Rational structural design of ZnOHF nanotube-assembled microsphere adsorbents for high-efficient Pb2+ removal

Abstract

Adsorbents with high effective adsorption capabilities have attracted extensive interest and are promising for the removal of heavy metal ions from wastewater. Herein, we prepared well-dispersed ZnOHF microspheres with efficient adsorptive removal toward Pb²⁺ in an aqueous environment via an amino acid assisted hydrothermal method. The obtained microspheres were self-assembled by numerous nanotubes with an outer diameter of ∼10 nm and a wall thickness of about 3.5 nm.
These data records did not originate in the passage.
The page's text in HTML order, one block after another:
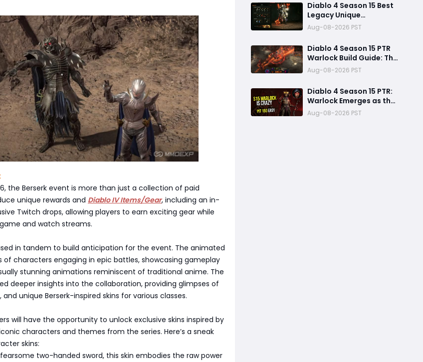
the Berserk event is more than just a collection of paid
unique rewards and Diablo IV Items/Gear, including an in-
Twitch drops, allowing players to earn exciting gear while
and watch streams.
in tandem to build anticipation for the event. The animated
of characters engaging in epic battles, showcasing gameplay
stunning animations reminiscent of traditional anime. The
deeper insights into the collaboration, providing glimpses of
unique Berserk-inspired skins for various classes.
will have the opportunity to unlock exclusive skins inspired by
characters and themes from the series. Here’s a sneak
skins:
fearsome two-handed sword, this skin embodies the raw power
Diablo 4 Season 15 Best
Legacy Unique
Upgrades: Diablo 4
Season 15 Best Legacy
Unique Upgrades
Aug-08-2026 PST
Diablo 4 Season 15 PTR
Warlock Build Guide: The
Most Overpowered
Class With Insane Pit 150
Clears?
Aug-08-2026 PST
Diablo 4 Season 15 PTR:
Warlock Emerges as the
Dominant S-Tier Class
Aug-08-2026 PST
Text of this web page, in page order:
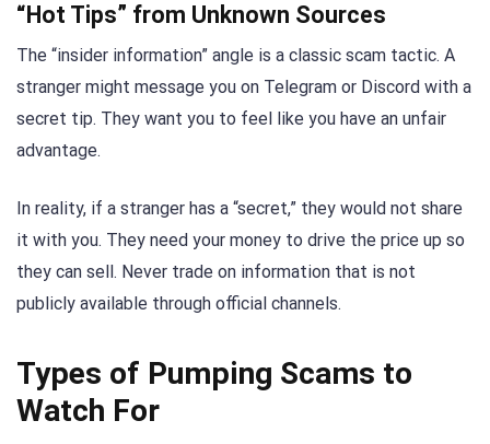
“Hot Tips” from Unknown Sources
The “insider information” angle is a classic scam tactic. A
stranger might message you on Telegram or Discord with a
secret tip. They want you to feel like you have an unfair
advantage.
In reality, if a stranger has a “secret,” they would not share
it with you. They need your money to drive the price up so
they can sell. Never trade on information that is not
publicly available through official channels.
Types of Pumping Scams to
Watch For
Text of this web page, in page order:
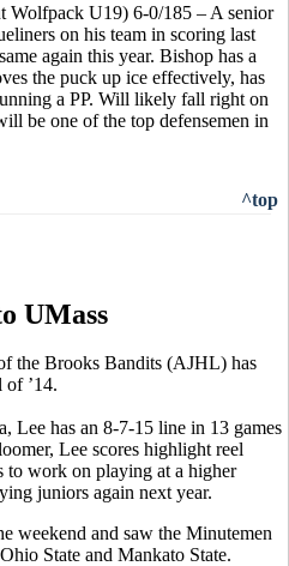
Wolfpack U19) 6-0/185 – A senior
on his team in scoring last
again this year. Bishop has a
the puck up ice effectively, has
a PP. Will likely fall right on
be one of the top defensemen in
^top
UMass
the Brooks Bandits (AJHL) has
’14.
Lee has an 8-7-15 line in 13 games
Lee scores highlight reel
to work on playing at a higher
juniors again next year.
weekend and saw the Minutemen
State and Mankato State.
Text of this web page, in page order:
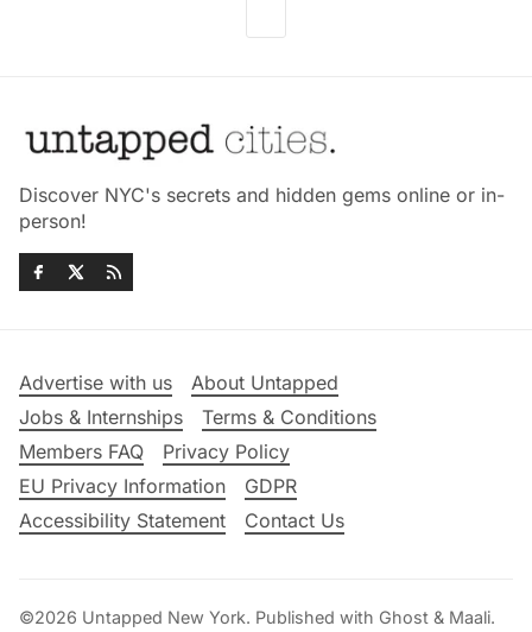
Discover NYC's secrets and hidden gems online or in-
person!
Advertise with us
About Untapped
Jobs & Internships
Terms & Conditions
Members FAQ
Privacy Policy
EU Privacy Information
GDPR
Accessibility Statement
Contact Us
©2026 Untapped New York. Published with Ghost & Maali.
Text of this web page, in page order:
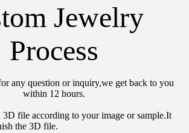
Jewelry
Process
any question or inquiry,we get back to you
within 12 hours.
3D file according to your image or sample.It
the 3D file.
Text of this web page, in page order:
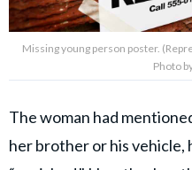
Missing young person poster.
Photo
The woman had
her brother or his vehicle,
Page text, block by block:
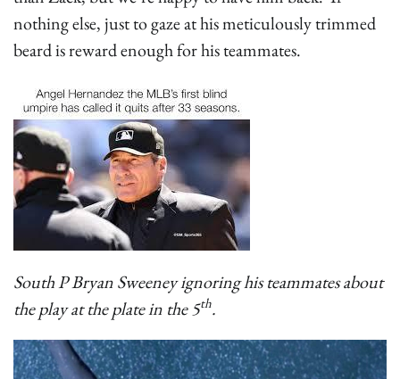
nothing else, just to gaze at his meticulously trimmed
beard is reward enough for his teammates.
South P Bryan Sweeney ignoring his teammates about
the play at the plate in the 5th.
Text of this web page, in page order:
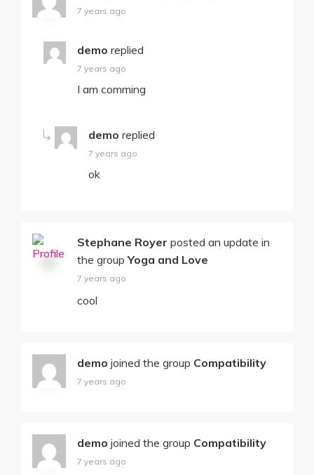
7 years ago
demo replied
7 years ago
I am comming
demo replied
7 years ago
ok
Stephane Royer posted an update in
the groupYoga and Love
7 years ago
cool
demo joined the group Compatibility
7 years ago
demo joined the group Compatibility
7 years ago
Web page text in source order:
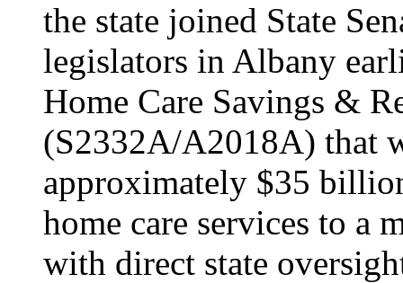
the state joined State
legislators in Albany
Home Care Savings &
(S2332A/A2018A) that
approximately $35
home care services to a
with direct state

By taking advantage of the large specific surface areas of nanotube-assembled microspheres (271.06 m² g⁻¹), the maximum adsorption capacity for Pb²⁺ was up to 285.7 mg g⁻¹ in solution. Further analysis revealed the key role of the geometry structure of fine nanotube-assembled microspheres in boosting their adsorption ability. Furthermore, we proposed a potential growth mechanism of the as-prepared microspheres. The thermodynamic study of Pb²⁺ adsorbed on nanotube-assembled ZnOHF microspheres suggests that it is an endothermic and spontaneous process. This finding may open a new avenue to design efficient sorbents with high surface areas and effective heavy metal or organic dye removal ability in solution.